The industry has not spent much of their time to date in thinking about these processes for two reasons: 1) this mixed wettability realization thing is pretty new and 2) the reservoir researchers have been biased to observing original oil entrapments (main pay zones) that are static environments and do not have an associated flow field. This latter reason is really a key point. If the by-product H2S is emitted into a static condition, it will reach a state of water concentration (~200 ppm) that inhibits further activity by the microbes. So the oil wetting process is effectively limited by the buildup of the by-product H2S. In our work we looked at the laterally water-swept residual oil zones and their continuing flow-fields that allowed the microbial processes to progress essentially unabated. This process explained some other puzzles including 300’ thick residual oil zones with nearly constant Sor values which stood in direct defiance of the alternative explanations of transition zones with their Sor values declining rapidly with depth.

Once this model was in our heads, we then looked back at the main pay zones and thought about the original oil entrapping process.

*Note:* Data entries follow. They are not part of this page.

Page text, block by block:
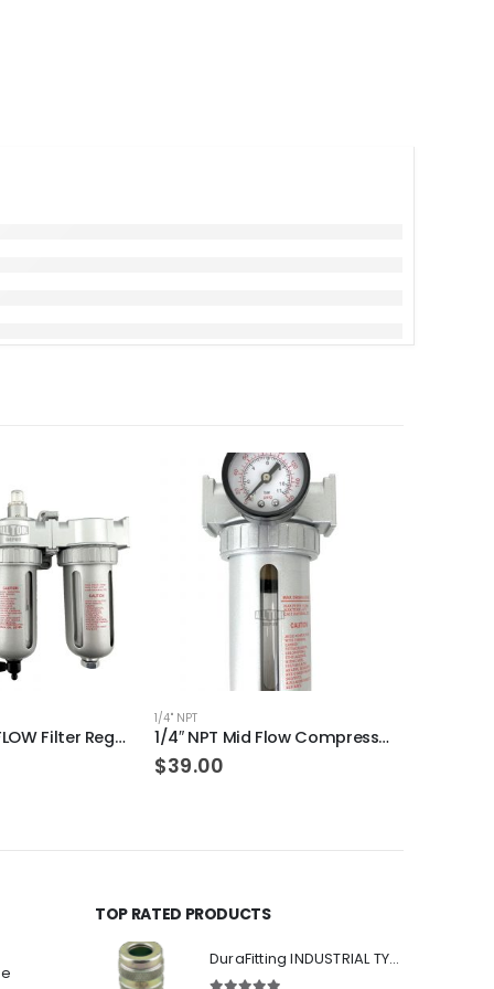
1/2″ NPT MID FLOW Filter Regulator Coalescing Desiccant Dryer System (AUTO DRAIN)
1/4" NPT
1/4″ NPT Mid Flow Compressed Air In Line Filter Regulator Combo Piggyback (MANUAL DRAIN)
$39.00
TOP RATED PRODUCTS
DuraFitting INDUSTRIAL TYPE Quick Coupler 1/4" NPT Female Socket
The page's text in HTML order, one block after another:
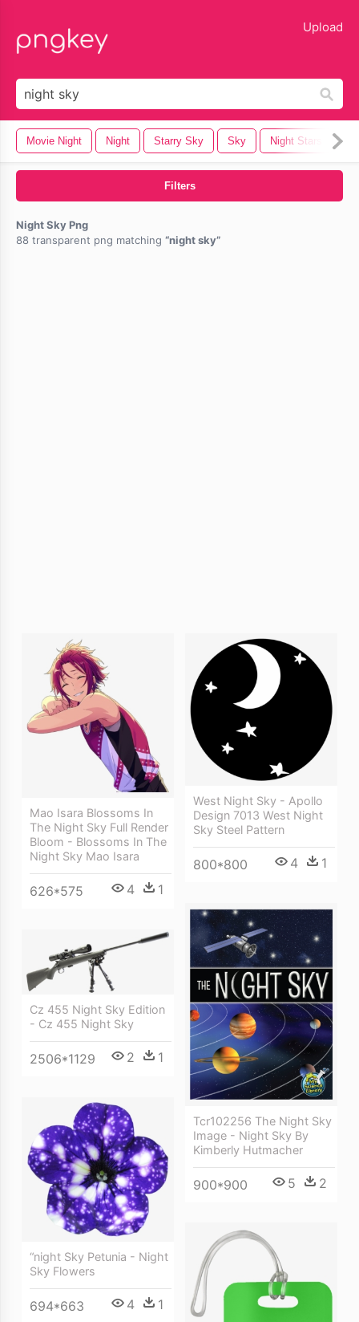
Upload
Movie Night Night Starry Sky Sky Night Stars
Filters
Night Sky Png
88 transparent png matching
night sky
Mao Isara Blossoms In
The Night Sky Full Render
Bloom - Blossoms In The
Night Sky Mao Isara
626*575 4 1
West Night Sky - Apollo
Design 7013 West Night
Sky Steel Pattern
800*800 4 1
Tcr102256 The Night Sky
Image - Night Sky By
Kimberly Hutmacher
900*900 5 2
Cz 455 Night Sky Edition
- Cz 455 Night Sky
2506*1129 2 1
“night Sky Petunia - Night
Sky Flowers
694*663 4 1
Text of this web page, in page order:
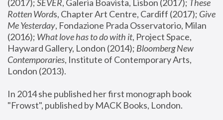
(2017); SEVER, Galeria Boavista, Lisbon (2017); These
Rotten Words, Chapter Art Centre, Cardiff (2017); Give
Me Yesterday, Fondazione Prada Osservatorio, Milan
(2016); What love has to do with it, Project Space,
Hayward Gallery, London (2014); Bloomberg New
Contemporaries, Institute of Contemporary Arts,
London (2013).
In 2014 she published her first monograph book
"Frowst", published by MACK Books, London.
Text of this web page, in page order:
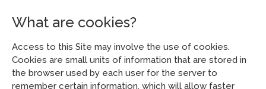
What are cookies?
Access to this Site may involve the use of cookies.
Cookies are small units of information that are stored in
the browser used by each user for the server to
remember certain information, which will allow faster
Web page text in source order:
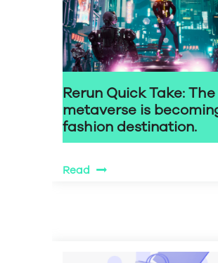
Rerun Quick Take: The
metaverse is
fashion destination.
Read
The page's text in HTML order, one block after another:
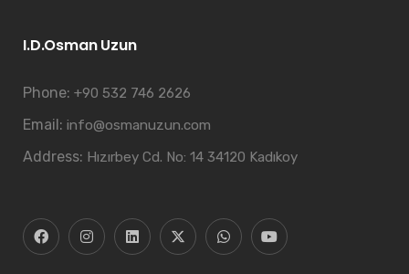
I.D.Osman Uzun
Phone: +90 532 746 2626
Email: info@osmanuzun.com
Address: Hızırbey Cd. No: 14 34120 Kadıkoy
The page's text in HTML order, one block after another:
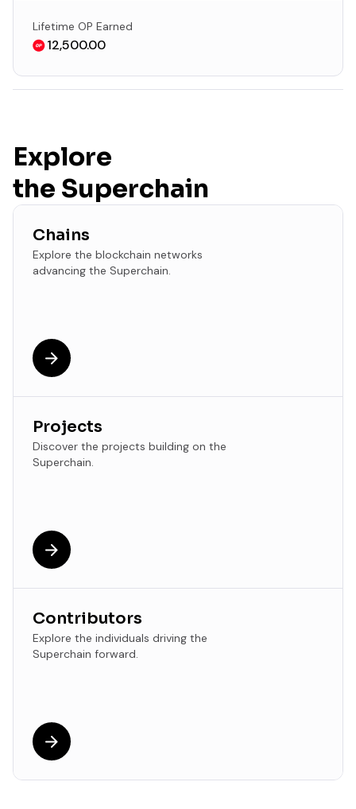
Lifetime OP Earned
12,500.00
Explore
the Superchain
Chains
Explore the blockchain networks
advancing the Superchain.
Projects
Discover the projects building on the
Superchain.
Contributors
Explore the individuals driving the
Superchain forward.
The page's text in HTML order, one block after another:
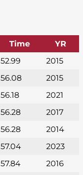
Time
YR
52.99
2015
56.08
2015
56.18
2021
56.28
2017
56.28
2014
57.04
2023
57.84
2016
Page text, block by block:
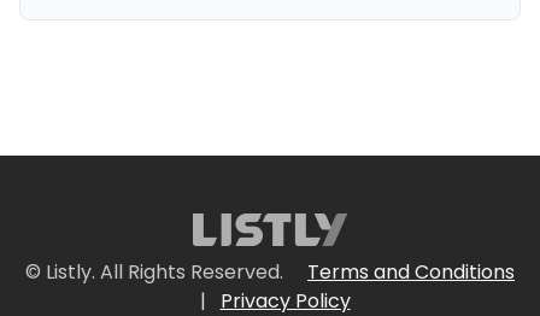
© Listly. All Rights Reserved.
Terms and Conditions
|
Privacy Policy

That entrapment phase created a flow field for a while and would seem likely to allow a bit of the mixed-wetting to occur. Once the invading hydrocarbons occupied all the displaceable pore space, the process ceased and microbes went inactive. Such would not be case where a flow field could remain as in a laterally displacing paleo entrapment (Type 3) ROZ where the by-product H2S could escape.

So how does all this relate to sandstones? If the reservoir and reservoir fluids have the necessary electron donor and receptor atoms, we can easily visualize mixed wet conditions. In some sandstones we know there are clays present. The Red Fork sandstone in Oklahoma is a case in point. As mentioned earlier, carbonate cements, clay particles or even sulfate waters can provide all the key ingredients to the exercise the process. Iron oxide cements can also contribute a microbial component. Lab work has also shown arkosic sandstones that are often mixed-wet. All of these could be factors explaining anomalously high Sor and low Sow values seen in those oil reservoirs. The parallel sidebar diagenesis discussion here may center around the formation of late stage formation of authigenic clays.

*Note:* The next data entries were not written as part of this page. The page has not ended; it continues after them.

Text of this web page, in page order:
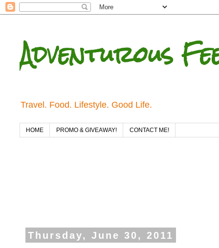
Adventurous
Travel. Food. Lifestyle. Good Life.
HOME PROMO & GIVEAWAY! CONTACT ME!
Thursday, June 30, 2011
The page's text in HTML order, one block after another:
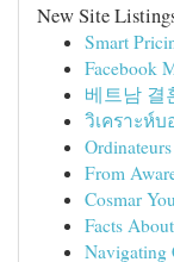
New Site
Smart
Facebook
베트남 결
วิเคราะห์บ
From
Cosmar
Facts
Navigating
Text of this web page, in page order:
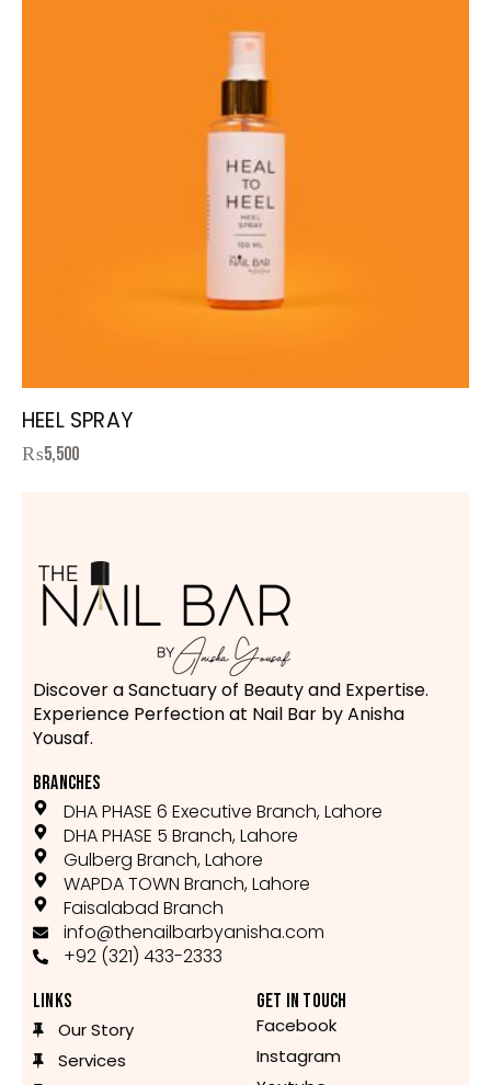
HEEL SPRAY
₨5,500
Discover a Sanctuary of Beauty and Expertise.
Experience Perfection at Nail Bar by Anisha
Yousaf.
BRANCHES
DHA PHASE 6 Executive Branch, Lahore
DHA PHASE 5 Branch, Lahore
Gulberg Branch, Lahore
WAPDA TOWN Branch, Lahore
Faisalabad Branch
info@thenailbarbyanisha.com
+92 (321) 433-2333
LINKS
Our Story
Services
GET IN TOUCH
Facebook
Instagram
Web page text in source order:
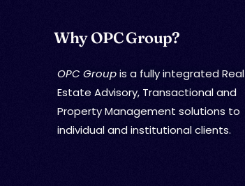
Why OPC Group?
OPC Groupis a fully integrated Real
Estate Advisory, Transactional and
Property Management solutions to
individual and institutional clients.
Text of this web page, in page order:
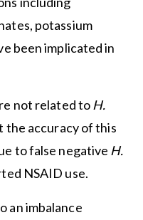
potassium
been implicated in
not related to H.
the accuracy of this
to false negative H.
NSAID use.
an imbalance
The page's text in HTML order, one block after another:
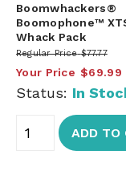
Boomwhackers®
Boomophone™
Whack Pack
Regular Price $77.77
Your Price $69.99
Status: In
ADD TO
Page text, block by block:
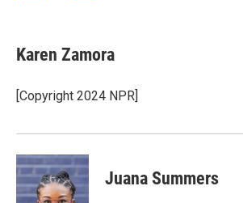
e
b
o
k
t
t
r
k
e
I
i
l
Karen Zamora
[Copyright 2024 NPR]
Juana Summers
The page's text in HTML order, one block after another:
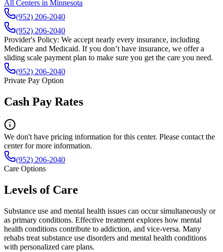
All Centers in Minnesota
(952) 206-2040
(952) 206-2040
Provider's Policy: We accept nearly every insurance, including
Medicare and Medicaid. If you don’t have insurance, we offer a
sliding scale payment plan to make sure you get the care you need.
(952) 206-2040
Private Pay Option
Cash Pay Rates
We don't have pricing information for this center. Please contact the
center for more information.
(952) 206-2040
Care Options
Levels of Care
Substance use and mental health issues can occur simultaneously or
as primary conditions. Effective treatment explores how mental
health conditions contribute to addiction, and vice-versa. Many
rehabs treat substance use disorders and mental health conditions
with personalized care plans.
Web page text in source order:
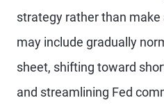
strategy rather than
may include gradually
sheet, shifting toward
and streamlining Fed
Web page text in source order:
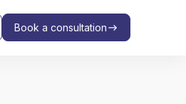
Book a consultation
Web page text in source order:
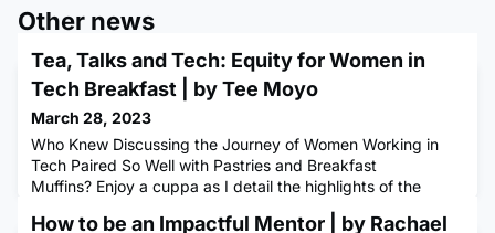
Other news
Tea, Talks and Tech: Equity for Women in
Tech Breakfast | by Tee Moyo
March 28, 2023
Who Knew Discussing the Journey of Women Working in
Tech Paired So Well with Pastries and Breakfast
Muffins? Enjoy a cuppa as I detail the highlights of the
discussions had over a delicious breakfast at Multiverses
Equity for Women in Tech Breakfast. (In case you are
How to be an Impactful Mentor | by Rachael

We also now believe that, in a few carbonates, we very likely have a nearly fully oil wet system – at least in so far as the contactable (non-occluded) pore space is concerned. The San Andres ROZs in West Texas fit this category beautifully. The main pay zones, conversely, fit the mixed wet category – likely due to the microbial self-limiting (MSL) presence of by-product H2S and their lack of a flow field.

Why Spend Time Worrying These Issues?

One can argue understanding these wettability processes and the degree to which reservoirs have been oil wetted have been key questions for estimating mobile plus residual oil targets for many decades. Obtaining samples from cores and cuttings has helped but actual quantification has been very problematic. Both the drilling fluid forces and depressuring of samples from in-situ conditions plays havoc with the true Sor and Sow estimates. Pressure core, sponge core, core vault and efforts to reconstruct in-situ conditions in the lab are all techniques that have attempted to side-step part of the sampling problems. The industry has made much progress but we often gloss over the uncertainties we are left with. They still remain in many formations. Finally, and as an example, let’s take a look at a mature water flood. In the regions where the water has swept the mobile oil, what is the residual oil saturation left after the water flood (Sorw)? That is the important question as it is precisely the target oil left for enhanced oil recovery. If the residual oil left behind is low, a follow-on EOR project will likely be unsuccessful. But if the water was inefficient in moving as much of the oil as in a high Sor reservoir condition, the EOR project will have plenty of target oil to be successful. Thus, identifying mixed- and fully oil-wet reservoirs becomes a key ingredient in the screening criteria for an EOR project. We believe adding in the reservoir diagenesis and microbial “bolt-on” thinking about wettability is thereby paramount.